Will automated decision-making turn banking upside down?

The past few years have seen significant disruption led by young, innovative tech companies in the area of automated decision-making. Most business leaders are using cognitive technologies to enhance and improve customer experience and expand their reach far beyond the accepted industry borders. These technologies are offering a broad scope of improvements and are developing rapidly.

While digitization and automation are making the internal bank processes more efficient, it is also enhancing the customer offering with value-added services such as wallet solutions, personal finance management tools, etc. Many banks have been experimenting with rapid-automation processes to achieve promising results. Results have been positive in proving that automating end-to-end processes for banks that took up 12 to 18 months usually, is now being completed in 6 months. Another significant benefit is that it is only taking up half the investment of what is typically required.

Principles of automating decision-making at banks:

  1. A cross-functional team consisting of operations, IT, and business experts, as well as strong project governance, must design and enforce an optimal end-to-end solution that considers business priorities while simplifying the process. Automating inefficiencies or unnecessary product features can prove to be pointless.
  2. Banks must use multiple integration technologies and approaches to find the right mix of integration solutions, backed by a reliable evaluation of each solution’s time to market and contribution to architectural complexity. The process must enable banks to automate most of their manual interventions without rewriting or substituting structural building blocks.
  3. Banks must hire or train people who can assess the software market and apply the right solutions, as well as develop systems in-house; to run agile or iterative development projects. These people should also be capable of working seamlessly with business and operations counterparts by building skills beyond their traditional capabilities.

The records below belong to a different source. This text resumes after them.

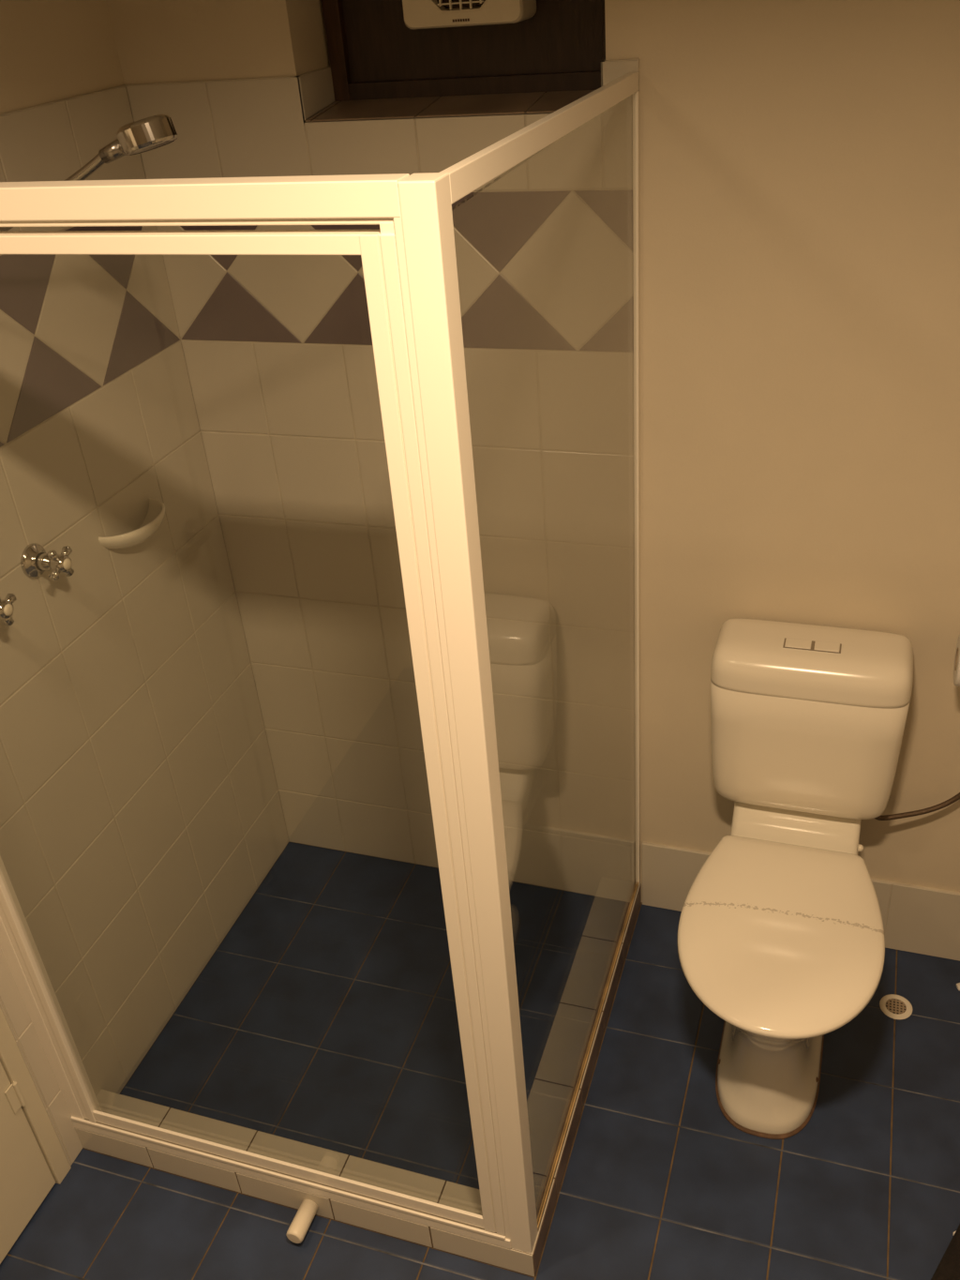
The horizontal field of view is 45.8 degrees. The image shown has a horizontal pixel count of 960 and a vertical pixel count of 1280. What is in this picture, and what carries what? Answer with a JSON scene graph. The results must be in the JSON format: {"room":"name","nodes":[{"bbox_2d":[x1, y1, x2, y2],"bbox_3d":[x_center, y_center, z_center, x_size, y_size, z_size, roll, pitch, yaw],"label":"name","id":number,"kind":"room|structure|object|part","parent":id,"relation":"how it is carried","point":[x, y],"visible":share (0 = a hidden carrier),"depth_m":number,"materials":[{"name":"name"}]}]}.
{"room":"bathroom","nodes":[
{"label":"bathroom","id":0,"kind":"room"},
{"bbox_2d":[0,0,288,1165],"bbox_3d":[-1.130,0.248,1.409,0.202,2.470,2.756,6,34,18],"label":"wall","id":1,"kind":"structure","parent":0,"point":[142,813],"depth_m":2.22,"materials":[{"name":"beige tile"}]},
{"bbox_2d":[0,593,16,626],"bbox_3d":[-0.803,-0.053,1.869,0.076,0.068,0.068,6,34,18],"label":"tap","id":2,"kind":"object","parent":1,"relation":"attached to","point":[6,605],"visible":1,"depth_m":1.86,"materials":[{"name":"silver metal"}]},
{"bbox_2d":[0,1061,55,1264],"bbox_3d":[-1.028,0.407,1.422,0.100,2.057,0.794,6,34,18],"label":"door","id":3,"kind":"structure","parent":1,"relation":"in","point":[26,1179],"depth_m":2.14,"materials":[{"name":"beige paint"}]},
{"bbox_2d":[0,1006,71,1184],"bbox_3d":[-1.136,0.378,1.430,0.204,2.130,0.858,6,34,18],"label":"trim","id":4,"kind":"structure","parent":1,"relation":"attached to","point":[11,1059],"depth_m":2.16,"materials":[{"name":"beige paint"}]},
{"bbox_2d":[20,542,74,581],"bbox_3d":[-0.753,-0.136,1.996,0.076,0.064,0.064,6,34,18],"label":"tap","id":5,"kind":"object","parent":1,"relation":"attached to","point":[35,560],"visible":1,"depth_m":1.99,"materials":[{"name":"silver metal"}]},
{"bbox_3d":[-0.734,-0.134,1.990,0.028,0.064,0.064,6,34,18],"label":"cross handle","id":6,"kind":"part","parent":5,"relation":"part of","materials":[{"name":"silver metal"}]},
{"bbox_2d":[0,114,177,231],"bbox_3d":[-0.619,-0.582,1.567,0.502,0.245,0.074,6,34,18],"label":"shower","id":7,"kind":"object","parent":1,"relation":"attached to","point":[156,131],"visible":0.81,"depth_m":1.43,"materials":[{"name":"silver metal"}]},
{"bbox_3d":[-0.664,-0.582,1.584,0.404,0.186,0.013,6,34,18],"label":"arm","id":8,"kind":"part","parent":7,"relation":"part of","materials":[{"name":"silver metal"}]},
{"bbox_2d":[98,497,165,549],"bbox_3d":[-0.665,-0.218,2.248,0.072,0.052,0.184,6,34,18],"label":"soap dish","id":9,"kind":"object","parent":1,"relation":"attached to","point":[156,514],"visible":1,"depth_m":2.21,"materials":[{"name":"beige ceramic"}]},
{"bbox_2d":[0,841,959,1279],"bbox_3d":[0.106,1.440,1.642,2.650,0.081,2.856,6,34,18],"label":"floor","id":10,"kind":"structure","parent":0,"point":[325,1016],"depth_m":2.32,"materials":[{"name":"blue tile"}]},
{"bbox_2d":[286,1199,318,1243],"bbox_3d":[-0.334,1.090,2.132,0.035,0.034,0.070,6,34,18],"label":"pipe stub","id":11,"kind":"object","parent":10,"relation":"on","point":[300,1225],"visible":1,"depth_m":2.12,"materials":[{"name":"beige plastic"}]},
{"bbox_2d":[75,876,640,1276],"bbox_3d":[-0.213,0.817,2.549,0.966,0.070,0.952,6,34,18],"label":"shower curb","id":12,"kind":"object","parent":10,"relation":"on","point":[550,1092],"depth_m":2.25,"materials":[{"name":"beige tile"}]},
{"bbox_2d":[0,71,640,1252],"bbox_3d":[-0.283,0.029,2.061,0.964,1.790,0.952,6,34,18],"label":"shower frame","id":13,"kind":"object","parent":12,"relation":"on","point":[410,269],"visible":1,"depth_m":1.35,"materials":[{"name":"beige metal"}]},
{"bbox_3d":[-0.510,-0.476,1.244,0.924,0.042,0.034,6,34,18],"label":"rail","id":14,"kind":"part","parent":13,"relation":"part of","materials":[{"name":"beige metal"}]},
{"bbox_3d":[-0.435,0.276,1.702,0.886,1.708,0.024,6,34,18],"label":"shower door","id":15,"kind":"part","parent":13,"relation":"part of","materials":[{"name":"clear glass"}]},
{"bbox_3d":[0.008,0.313,1.562,0.048,1.789,0.042,6,34,18],"label":"corner post","id":16,"kind":"part","parent":13,"relation":"part of","materials":[{"name":"beige metal"}]},
{"bbox_3d":[0.107,-0.672,1.475,0.014,0.041,0.909,6,34,18],"label":"rail","id":17,"kind":"part","parent":13,"relation":"part of","materials":[{"name":"beige metal"}]},
{"bbox_2d":[677,617,913,1139],"bbox_3d":[0.590,0.498,2.201,0.373,0.856,0.666,6,34,18],"label":"toilet","id":18,"kind":"object","parent":10,"relation":"on","point":[781,937],"visible":1,"depth_m":2.18,"materials":[{"name":"beige ceramic"}]},
{"bbox_3d":[0.561,0.544,2.127,0.373,0.025,0.483,6,34,18],"label":"seat lid","id":19,"kind":"part","parent":18,"relation":"part of","materials":[{"name":"plastic"}]},
{"bbox_3d":[0.563,0.560,2.138,0.364,0.014,0.460,6,34,18],"label":"seat","id":20,"kind":"part","parent":18,"relation":"part of","materials":[{"name":"beige plastic"}]},
{"bbox_3d":[0.640,0.040,2.197,0.372,0.077,0.163,6,34,18],"label":"cistern lid","id":21,"kind":"part","parent":18,"relation":"part of","materials":[{"name":"white ceramic"}]},
{"bbox_3d":[0.635,0.013,2.172,0.106,0.007,0.034,6,34,18],"label":"flush plate","id":22,"kind":"part","parent":18,"relation":"part of","materials":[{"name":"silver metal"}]},
{"bbox_2d":[879,993,912,1019],"bbox_3d":[0.907,0.800,2.481,0.068,0.004,0.068,6,34,18],"label":"floor drain","id":23,"kind":"object","parent":10,"relation":"on","point":[895,1006],"visible":1,"depth_m":2.48,"materials":[{"name":"beige plastic"}]},
{"bbox_2d":[931,1223,959,1279],"bbox_3d":[1.011,1.161,1.868,0.500,0.018,0.760,21,40,36],"label":"bath mat","id":24,"kind":"object","parent":10,"relation":"on","point":[948,1268],"visible":1,"depth_m":1.99,"materials":[{"name":"fabric"}]},
{"bbox_2d":[105,0,959,902],"bbox_3d":[0.552,-0.410,2.231,2.650,2.470,0.302,6,34,18],"label":"wall","id":25,"kind":"structure","parent":0,"point":[800,159],"depth_m":2.14,"materials":[{"name":"beige paint"}]},
{"bbox_2d":[321,0,605,101],"bbox_3d":[-0.022,-1.167,1.978,0.546,0.396,0.055,6,34,18],"label":"window","id":26,"kind":"structure","parent":25,"relation":"in","point":[373,54],"depth_m":2.04,"materials":[{"name":"black glass"}]},
{"bbox_2d":[402,0,536,29],"bbox_3d":[-0.025,-1.157,1.912,0.214,0.214,0.095,6,34,18],"label":"fan","id":27,"kind":"object","parent":26,"relation":"attached to","point":[417,14],"visible":1,"depth_m":1.93,"materials":[{"name":"white plastic"}]},
{"bbox_2d":[437,0,484,10],"bbox_3d":[-0.038,-1.134,1.878,0.166,0.166,0.005,6,34,18],"label":"grille","id":28,"kind":"object","parent":27,"relation":"attached to","point":[452,5],"depth_m":1.92,"materials":[{"name":"beige plastic"}]},
{"bbox_3d":[-0.033,-1.143,1.891,0.168,0.168,0.003,6,34,18],"label":"plate","id":29,"kind":"part","parent":27,"relation":"part of","materials":[{"name":"white plastic"}]},
{"bbox_2d":[642,842,959,961],"bbox_3d":[1.046,0.637,2.538,1.381,0.199,0.010,6,34,18],"label":"baseboard","id":30,"kind":"structure","parent":25,"relation":"attached to","point":[917,919],"depth_m":2.58,"materials":[{"name":"beige tile"}]},
{"bbox_2d":[874,792,959,820],"bbox_3d":[0.926,0.278,2.304,0.246,0.220,0.061,2,32,11],"label":"hose","id":31,"kind":"object","parent":25,"relation":"attached to","point":[956,797],"visible":0.73,"depth_m":2.35,"materials":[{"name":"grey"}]},
{"bbox_3d":[0.975,0.022,2.107,0.147,0.044,0.097,6,34,18],"label":"toilet roll holder","id":32,"kind":"object","parent":25,"relation":"attached to","visible":0},
{"bbox_2d":[953,633,959,686],"bbox_3d":[0.933,0.041,2.083,0.112,0.100,0.100,6,34,18],"label":"toilet roll","id":33,"kind":"object","parent":32,"relation":"on","point":[956,667],"visible":1,"depth_m":2.08,"materials":[{"name":"white paper"}]}
]}

How are the banks transforming?

The primary uses and benefits of automating decision-making for banks include:

  • Personalization: Insight-driven banks collect data about their clients and extract knowledge from that data to shape a tailored customer experience. This customization is enabled by recommendation systems. Recommendation systems are incredibly effective as they can analyze transaction data and make customized suggestions to clients on saving their money. It also examines the behavior of other customers with similar attributes, and recommend products that are similar to what has worked for them.
  • Workforce Augmentation: Fraudulent activities can cost heavily to banks. Earlier, fraud detection used a rule-based pattern-matching approach, which was extremely time-consuming to maintain, and usually ineffective in competing with the ever-evolving fraud techniques. With the help of machine-learning banks are now able to detect such practices with higher accuracy and identify suspicious activities sooner. This has led to faster and more accurate fraud detection as well as a reduction in false alarms.
  • Balance of automation: Once automated decision-making is applied to the business, it creates opportunities that go beyond automating a single process or transaction. With the help of automation, some banks already use real-time classification of their customer spend. This information can be used effectively to provide an analysis of their expenditure to customers. This analysis can be used as an input for the recommendation engine to advice customers on how to save money, or what products to invest in.

The process of automating decision- making at banks enable the majority of fundamental decisions to be automated. It is saving the valuable time of their best people and using it for where it matters. It is rapidly transforming how banks deliver services and also opening more avenues and creating new automation opportunities for banks in return.